The objective of the proposed study is to develop highly efficient catalytic synthesis of soft nano-materials having unconventional structures and properties. Nanomaterials are actively investigated for various nanotechnology applications including catalysis, sensors, bio-imaging, drug delivery, and electronics. Among other systems, nanomaterials based on dendritic polymers have received much attention because they have globular shape in solution with molecular dimensions right in the nanometer range. Despite the elegance of many syntheses, the difficulty of preparing dendritic nanomaterials through step-wise synthesis and the limit of ultimate size for regular dendrimers warrant the search of more efficient methodologies for constructing dendritic nanostructures. This proposal details the plan to apply and combine various catalytic polymerization methods to efficiently synthesize soft nanomaterials. In the first part, the unique chain walking polymerization will be combined with atom transfer radical polymerization (ATRP) and ring-opening metathesis polymerization (ROMP) for designing unconventional linear-dendritic block copolymers.
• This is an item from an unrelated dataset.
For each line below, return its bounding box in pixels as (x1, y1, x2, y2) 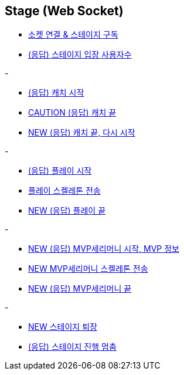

In the second part, simultaneous growth of dendritic nanoparticles on multi-sited chain walking catalysts and polymerization of dendronized macromonomer approach are proposed as efficient methods for constructing molecular nano-objects. The physical properties of the synthesized novel soft nanomaterials will be carefully investigated both in the PI's laboratory and through collaboration with other materials scientists in the United States and other countries.
NON-TECHNICAL SUMMARY:
This proposed research is aimed at developing catalytic polymerization methods for efficient preparation of soft functional nanomaterials that are important for various nanotechnology applications including catalysis, sensors, bio-imaging, drug delivery, and electronics. The synthesis will be achieved by efficient transition metal catalyzed polymerization of olefins that are easily accessible from petroleum industry. Successful development of high value nanomaterials from simple olefinic monomers will have significant impact on polyolefin industry. In addition, efficient methods for preparing complex and multifunctional soft nanomaterials may potentially accelerate many nanotechnological developments. The proposed multi-disciplinary research activity will provide excellent training for students in many areas including organic synthesis, organometallic, polymer synthesis and property studies, and nanoscience. This will provide great opportunities to train graduate and undergraduate students, especially for minority and women students.